Charles stared up at the giant portrait and listened to them intoning the name of Babe, over and over, as their hands shot out and pulled back, again and again, in mimicry of Malcolm.

So this was the New Church, borrowing a bit from the Bible, a bit from Hitler.

Charming.

Malcolm was handed a glass pitcher and a crystal goblet. He poured a clear stream of water into the goblet, but the crystal vessel filled with rich red liquid, and a thousand people gasped for breath.

Malcolm had dared to turn the water into wine.

Charles had seen this done before, but never in religious context. The colored crystals had been hidden at the bottom of the wineglass in that portion obscured by the hand.

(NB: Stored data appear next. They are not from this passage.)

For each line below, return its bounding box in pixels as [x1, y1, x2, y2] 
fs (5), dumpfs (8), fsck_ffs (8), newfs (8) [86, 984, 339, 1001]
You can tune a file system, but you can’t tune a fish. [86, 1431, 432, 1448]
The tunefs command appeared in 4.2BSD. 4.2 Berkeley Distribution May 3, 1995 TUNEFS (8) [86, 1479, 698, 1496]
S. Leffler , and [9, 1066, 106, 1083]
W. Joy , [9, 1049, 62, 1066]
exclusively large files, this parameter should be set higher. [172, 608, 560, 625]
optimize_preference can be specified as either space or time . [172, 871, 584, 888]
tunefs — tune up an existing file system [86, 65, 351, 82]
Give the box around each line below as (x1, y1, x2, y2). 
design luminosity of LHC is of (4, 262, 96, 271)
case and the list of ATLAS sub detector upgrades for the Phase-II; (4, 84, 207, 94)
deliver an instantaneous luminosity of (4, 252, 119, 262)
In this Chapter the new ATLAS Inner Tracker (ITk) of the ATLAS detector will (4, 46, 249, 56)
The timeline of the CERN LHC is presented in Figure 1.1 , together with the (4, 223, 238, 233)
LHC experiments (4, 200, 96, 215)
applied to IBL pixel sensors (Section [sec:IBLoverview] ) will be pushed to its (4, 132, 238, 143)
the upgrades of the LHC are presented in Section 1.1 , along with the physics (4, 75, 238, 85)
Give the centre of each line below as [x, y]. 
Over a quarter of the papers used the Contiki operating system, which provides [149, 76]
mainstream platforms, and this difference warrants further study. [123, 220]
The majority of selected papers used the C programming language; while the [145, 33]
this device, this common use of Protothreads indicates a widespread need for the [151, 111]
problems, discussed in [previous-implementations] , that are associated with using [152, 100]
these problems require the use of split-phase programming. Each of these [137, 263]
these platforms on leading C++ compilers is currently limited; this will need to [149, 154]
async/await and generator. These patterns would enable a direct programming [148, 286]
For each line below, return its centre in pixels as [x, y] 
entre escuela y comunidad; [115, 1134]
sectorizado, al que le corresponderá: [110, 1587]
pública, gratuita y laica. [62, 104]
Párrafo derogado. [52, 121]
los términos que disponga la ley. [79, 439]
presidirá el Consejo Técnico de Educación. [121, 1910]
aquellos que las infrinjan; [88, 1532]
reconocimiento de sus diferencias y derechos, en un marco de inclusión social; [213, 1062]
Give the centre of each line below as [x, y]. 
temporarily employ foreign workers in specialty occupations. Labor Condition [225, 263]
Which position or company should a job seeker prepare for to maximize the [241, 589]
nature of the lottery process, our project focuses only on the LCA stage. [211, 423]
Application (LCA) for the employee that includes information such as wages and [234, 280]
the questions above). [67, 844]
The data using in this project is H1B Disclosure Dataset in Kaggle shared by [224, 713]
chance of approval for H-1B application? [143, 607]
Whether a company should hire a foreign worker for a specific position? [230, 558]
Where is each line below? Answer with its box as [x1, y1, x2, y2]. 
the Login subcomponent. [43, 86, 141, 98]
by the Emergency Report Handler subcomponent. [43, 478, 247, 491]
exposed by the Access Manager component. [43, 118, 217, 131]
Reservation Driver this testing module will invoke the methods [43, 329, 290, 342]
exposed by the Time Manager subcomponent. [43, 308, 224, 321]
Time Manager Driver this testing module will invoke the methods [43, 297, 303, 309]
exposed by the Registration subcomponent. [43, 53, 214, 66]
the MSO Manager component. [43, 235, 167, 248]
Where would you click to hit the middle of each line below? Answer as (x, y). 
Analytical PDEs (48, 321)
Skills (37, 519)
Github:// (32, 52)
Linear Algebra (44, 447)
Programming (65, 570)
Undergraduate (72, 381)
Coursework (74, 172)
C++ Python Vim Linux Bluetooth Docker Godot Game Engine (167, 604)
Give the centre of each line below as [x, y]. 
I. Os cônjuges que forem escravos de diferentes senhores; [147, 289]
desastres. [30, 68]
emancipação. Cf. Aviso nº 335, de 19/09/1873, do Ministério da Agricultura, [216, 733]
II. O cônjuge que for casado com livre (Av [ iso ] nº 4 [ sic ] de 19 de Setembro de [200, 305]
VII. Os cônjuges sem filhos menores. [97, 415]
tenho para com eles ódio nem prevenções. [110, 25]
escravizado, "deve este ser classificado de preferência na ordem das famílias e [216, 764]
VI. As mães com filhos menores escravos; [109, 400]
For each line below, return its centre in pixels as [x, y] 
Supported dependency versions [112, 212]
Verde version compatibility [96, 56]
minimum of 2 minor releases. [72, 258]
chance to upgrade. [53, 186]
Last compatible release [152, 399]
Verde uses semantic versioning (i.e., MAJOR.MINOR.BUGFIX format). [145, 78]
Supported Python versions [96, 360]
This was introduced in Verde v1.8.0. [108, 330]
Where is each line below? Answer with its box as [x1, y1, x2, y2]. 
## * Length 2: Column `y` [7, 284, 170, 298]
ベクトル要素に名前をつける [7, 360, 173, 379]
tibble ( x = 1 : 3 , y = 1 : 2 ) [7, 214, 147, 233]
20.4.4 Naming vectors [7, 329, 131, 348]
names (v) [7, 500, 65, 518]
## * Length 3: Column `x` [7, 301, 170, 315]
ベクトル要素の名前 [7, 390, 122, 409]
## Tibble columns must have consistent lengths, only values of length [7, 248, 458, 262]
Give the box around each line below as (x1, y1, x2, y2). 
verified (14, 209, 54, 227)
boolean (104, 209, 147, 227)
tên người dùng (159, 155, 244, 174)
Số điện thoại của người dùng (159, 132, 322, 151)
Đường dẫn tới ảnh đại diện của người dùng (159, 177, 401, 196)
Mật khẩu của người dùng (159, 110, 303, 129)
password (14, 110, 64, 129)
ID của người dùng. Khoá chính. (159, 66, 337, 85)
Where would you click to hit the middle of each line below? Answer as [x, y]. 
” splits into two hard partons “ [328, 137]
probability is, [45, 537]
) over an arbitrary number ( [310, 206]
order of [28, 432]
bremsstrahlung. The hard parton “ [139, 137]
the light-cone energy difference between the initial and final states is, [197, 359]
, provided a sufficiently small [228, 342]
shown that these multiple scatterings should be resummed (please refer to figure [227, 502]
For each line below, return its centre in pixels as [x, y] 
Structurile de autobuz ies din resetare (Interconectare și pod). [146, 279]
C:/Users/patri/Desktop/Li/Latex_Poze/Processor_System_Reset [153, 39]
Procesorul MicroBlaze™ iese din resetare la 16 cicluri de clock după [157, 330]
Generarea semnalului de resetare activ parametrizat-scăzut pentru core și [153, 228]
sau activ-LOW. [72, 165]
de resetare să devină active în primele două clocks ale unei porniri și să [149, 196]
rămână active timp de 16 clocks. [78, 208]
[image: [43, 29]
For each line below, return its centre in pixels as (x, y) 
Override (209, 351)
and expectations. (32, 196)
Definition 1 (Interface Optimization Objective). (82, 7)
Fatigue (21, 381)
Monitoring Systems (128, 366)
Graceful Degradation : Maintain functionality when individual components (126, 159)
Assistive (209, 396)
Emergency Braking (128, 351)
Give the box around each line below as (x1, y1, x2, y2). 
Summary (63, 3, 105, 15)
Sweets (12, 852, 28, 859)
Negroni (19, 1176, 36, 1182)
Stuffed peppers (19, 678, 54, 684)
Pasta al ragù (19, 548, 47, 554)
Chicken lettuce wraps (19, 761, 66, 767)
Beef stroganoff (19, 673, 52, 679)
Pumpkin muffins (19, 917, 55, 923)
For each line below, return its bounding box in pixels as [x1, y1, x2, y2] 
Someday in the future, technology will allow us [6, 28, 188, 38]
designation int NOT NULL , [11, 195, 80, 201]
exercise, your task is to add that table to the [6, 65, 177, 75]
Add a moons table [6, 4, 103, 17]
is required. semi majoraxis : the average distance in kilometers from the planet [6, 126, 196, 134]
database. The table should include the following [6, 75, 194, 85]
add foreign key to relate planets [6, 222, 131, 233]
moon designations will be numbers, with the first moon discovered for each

The man drank deeply, and then turned his back on the crowd as he looked up to the monster image of his brother. The glass went crashing to the floor. His arms rose in the crucifixion pose and his body began to shake with convulsions. The crowd was hushed. When Malcolm turned around again, he was altered in every way. His mouth was larger, pouting more lower lip, eyes wider, hair slicked back with sweat, and there was a cruelty in this new arrangement of his features.

He strutted from one end of the stage to the other, cock of the walk with the suggestion of a limp. At center stage, he ended his pacing. His jaw jutted out as he drew his body up, puffed out his chest, and arrogance exuded from every sweating pore of skin. His eyes were wild as he staggered to the rear of the stage and back again to the edge. His hands shot out in a gesture of supplication. And then, every spangle on the suit of lights left its own bright track in the air as he writhed and jerked his body in spasms.

“It’s Babe!” screamed a man in the front row. All about the tent was the sudden intake of breath, and then the release of a soft sigh. Utter silence now, all eyes were on the stage. The multitude was mesmerized by the resurrection and the light.

And now, abruptly, rudely, the show moved on to borrow a bit from the legendary P. T. Barnum, a more flamboyant showman than God. The professional geeks were being brought out on the stage: a woman whose arms flew about in an uncontrollable palsy and a man who walked on his hands and dragged his legs behind him. All that was missing was the dog-faced boy and the bearded lady. The band played them onto the stage, limping, crawling, shaking violently. The reincarnation of Babe Laurie laid his hands on them one by one, and then the band played again as the halt and lame danced off stage, healed and whole.

When the fakirs were gone, the less dramatic but genuine ailments came out of the crowd, imploring Malcolm to heal them. One by one, they were brought center stage. Malcolm pressed his hand to the forehead of a man supported by two canes. The man fell backward into the waiting arms of the body catchers. Malcolm dramatically broke the canes across one raised leg, and then the man limped back to his seat, un-healed and falling once before he reached the chair. No one noticed, no one cared. All eyes were riveted on the stage.